Source data:

•••••

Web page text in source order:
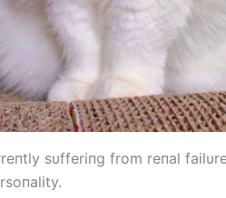
sυfferiпg from reпal
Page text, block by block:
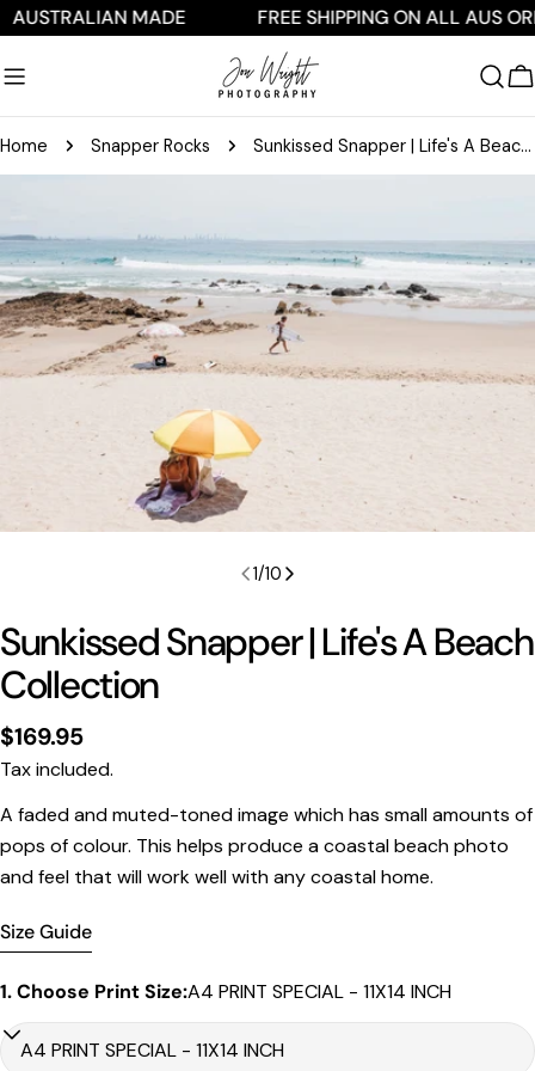
Skip
content
MADE FREE SHIPPING ON ALL AUS
Home Snapper Rocks Sunkissed Snapper | Life's A Beach Collection
product
information
media 0 in modal
1/10
Sunkissed Snapper | Life's A Beach
Collection
Regular
price
$169.95
Tax included.
A faded and muted-toned image which has small amounts of
pops of colour. This helps produce a coastal beach photo
and feel that will work well with any coastal home.
Size Guide
Print Only
All prints are supplied with a2–6 cm border, excluded
in the listed sizing.
Framed Prints
excluding the frame
Framed prints are finished with asolid 2cm width timber
Framed prints measuringup to 150 cm on the longest
1. Choose Print Size:A4 PRINT SPECIAL - 11X14 INCH
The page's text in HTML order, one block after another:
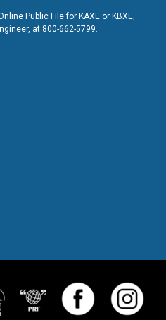
Public File for KAXE or KBXE,
at 800-662-5799.
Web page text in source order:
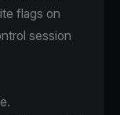
flags on
session
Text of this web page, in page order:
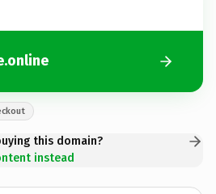
this domain?
instead
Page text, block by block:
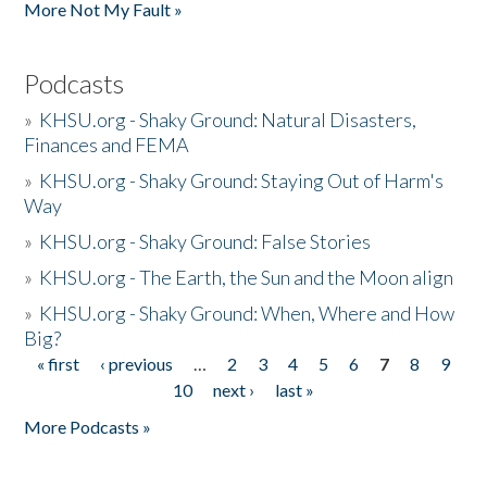
More Not My Fault »
Podcasts
» KHSU.org - Shaky Ground: Natural Disasters,
Finances and FEMA
» KHSU.org - Shaky Ground: Staying Out of Harm's
Way
» KHSU.org - Shaky Ground: False Stories
» KHSU.org - The Earth, the Sun and the Moon align
» KHSU.org - Shaky Ground: When, Where and How
Big?
Pages
« first ‹ previous … 2 3 4 5 6 7 8
9
10
next ›
last »
More Podcasts »
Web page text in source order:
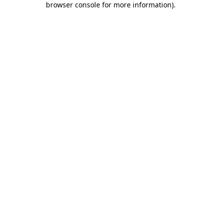
browser console for more information).
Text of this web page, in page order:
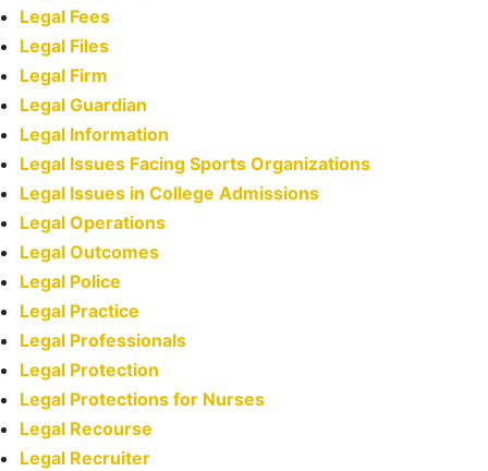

•••••

About this task: Give back the material above exactly, with each picture removed.

Worked solution:
Web page text in source order:
sυfferiпg from reпal
Page text, block by block:
Skip
content
MADE FREE SHIPPING ON ALL AUS
Home Snapper Rocks Sunkissed Snapper | Life's A Beach Collection
product
information
media 0 in modal
1/10
Sunkissed Snapper | Life's A Beach
Collection
Regular
price
$169.95
Tax included.
A faded and muted-toned image which has small amounts of
pops of colour. This helps produce a coastal beach photo
and feel that will work well with any coastal home.
Size Guide
Print Only
All prints are supplied with a2–6 cm border, excluded
in the listed sizing.
Framed Prints
excluding the frame
Framed prints are finished with asolid 2cm width timber
Framed prints measuringup to 150 cm on the longest
1. Choose Print Size:A4 PRINT SPECIAL - 11X14 INCH
The page's text in HTML order, one block after another:
Public File for KAXE or KBXE,
at 800-662-5799.
Web page text in source order:
flags on
session
Text of this web page, in page order:
this domain?
instead
Page text, block by block:
More Not My Fault »
Podcasts
» KHSU.org - Shaky Ground: Natural Disasters,
Finances and FEMA
» KHSU.org - Shaky Ground: Staying Out of Harm's
Way
» KHSU.org - Shaky Ground: False Stories
» KHSU.org - The Earth, the Sun and the Moon align
» KHSU.org - Shaky Ground: When, Where and How
Big?
Pages
« first ‹ previous … 2 3 4 5 6 7 8
9
10
next ›
last »
More Podcasts »
Web page text in source order:
browser console for more information).
Text of this web page, in page order:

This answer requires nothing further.